▶ [The problem]
Print nothing except the line holding "The page's text" and the lines that come after it in the material below, and leave the pictures out.

------------

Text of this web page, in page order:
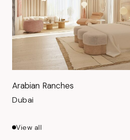
Arabian Ranches
Dubai
View all
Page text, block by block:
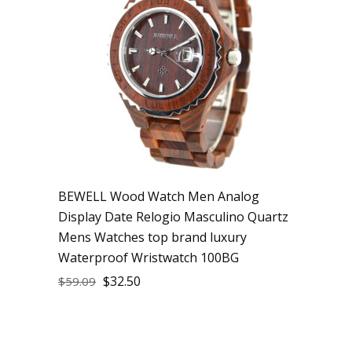
BEWELL Wood Watch Men Analog
Display Date Relogio Masculino Quartz
Mens Watches top brand luxury
Waterproof Wristwatch 100BG
$59.09 $32.50
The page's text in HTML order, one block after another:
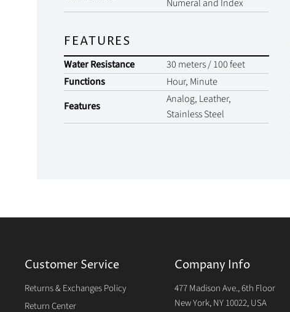
Numeral and Index
FEATURES
Water Resistance
30 meters / 100 feet
Functions
Hour, Minute
Features
Analog, Leather,
Stainless Steel
Customer Service
Returns & Exchanges Policy
Return Center
Company Info
477 Madison Ave., 6th Floor
New York, NY 10022, USA
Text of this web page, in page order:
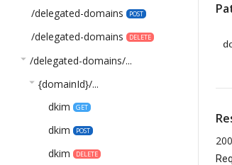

------------

▶ [Answer to the problem]
The page's text in HTML order, one block after another:
Numeral and Index
FEATURES
Water Resistance
30 meters / 100 feet
Functions
Hour, Minute
Features
Analog, Leather,
Stainless Steel
Customer Service
Returns & Exchanges Policy
Return Center
Company Info
477 Madison Ave., 6th Floor
New York, NY 10022, USA
Text of this web page, in page order:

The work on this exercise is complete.